I bought a ford 59 841 powermaster. It would only run on full choke but ran really great. I tore the tractor apart and restored it. Rebuilt the carb and been having trouble getting it set or something. It will run low to 1/4 throttle without the choke but anymore throttle and I have to put it 100% choke or ut dies out instantly. I have changed plugs wired distributor to brand new. Tried adjusting carb every possible way and still doing same thing. Any help would be great.

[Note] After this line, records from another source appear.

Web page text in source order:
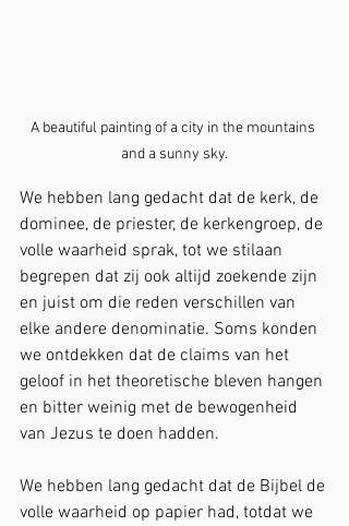
A beautiful painting of a city in the mountains
and a sunny sky.
We hebben lang gedacht dat de kerk, de
dominee, de priester, de kerkengroep, de
volle waarheid sprak, tot we stilaan
begrepen dat zij ook altijd zoekende zijn
en juist om die reden verschillen van
elke andere denominatie. Soms konden
we ontdekken dat de claims van het
geloof in het theoretische bleven hangen
en bitter weinig met de bewogenheid
van Jezus te doen hadden.
We hebben lang gedacht dat de Bijbel de
volle waarheid op papier had, totdat we
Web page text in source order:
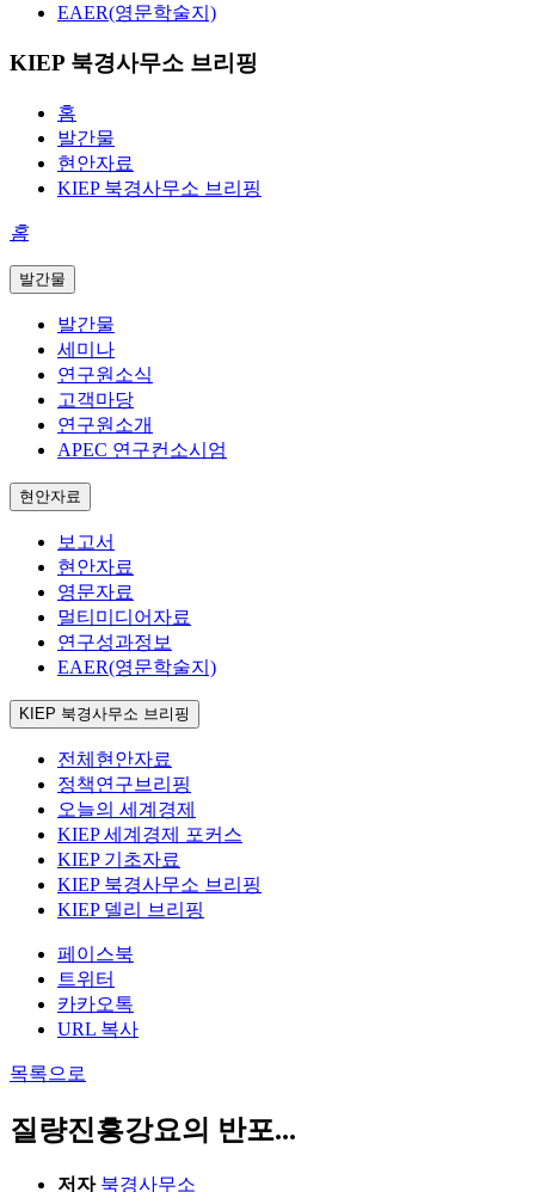
EAER(영문학술지)
KIEP 북경사무소 브리핑
홈
발간물
현안자료
KIEP 북경사무소 브리핑
홈
발간물
발간물
세미나
연구원소식
고객마당
연구원소개
APEC 연구컨소시엄
현안자료
보고서
현안자료
영문자료
멀티미디어자료
연구성과정보
EAER(영문학술지)
KIEP 북경사무소 브리핑
전체현안자료
정책연구브리핑
오늘의 세계경제
KIEP 세계경제 포커스
KIEP 기초자료
KIEP 북경사무소 브리핑
KIEP 델리 브리핑
페이스북
트위터
카카오톡
URL 복사
목록으로
질량진흥강요의 반포...
저자 북경사무소
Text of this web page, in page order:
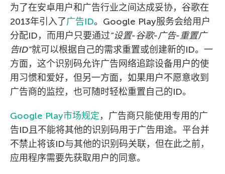
为了在安卓用户和广告行业之间达成妥协，谷歌在
2013年引入了广告ID。Google Play服务会给用户
分配ID，而用户只要通过“设置-谷歌-广告-重置广
告ID”就可以根据自己的需求重置或创建新的ID。一
方面，这个识别码允许广告网络追踪设备用户的使
用习惯和爱好，但另一方面，如果用户不愿意收到
广告商的监控，也可随时轻松重置自己的ID。
Google Play市场规定，广告商只能使用专用的广
告ID且不能将其他的识别码用于广告用途。平台并
不禁止将该ID与其他的识别码关联，但在此之前，
应用程序需要先获取用户的同意。

Thanks guys


----------



## ajsmith235 (Apr 11, 2013)

Wow this forum is loads of help


----------



## farmertim (Dec 1, 2010)

Hey there AJ, welcome to the forum, spray no ones got back to you on your problem, I can't help with the Darby issue but if it's firing then don't mess with the spark.
Hope someone else can come along to offer some deeper insight.
Cheers.


----------



## Rusty (Jun 15, 2011)

I would check for air leaks in the intake manifold, and the seat between the carb and manifold, sounds to me as if its getting to much air, and closing the choke is compensating for that, also check all the internal seals in the carb.


----------



## KUBOTA4900 (Apr 4, 2013)

I know its a pain inda but takin a carb on and off but u may have to keep working on were your float is set at 

many times with the older marval/schevler carbs this was a big issue if u adjust that float to allow more fuel to flow it may solve your problem 

my 2 cents 
tony


----------



## ajsmith235 (Apr 11, 2013)

Thanks guys. I think I found out what it was. The jet had some gunk on it and was clogged up. Good ol carb cleaner took care of that.


----------



## KUBOTA4900 (Apr 4, 2013)

Thats great thanks for the repost update


----------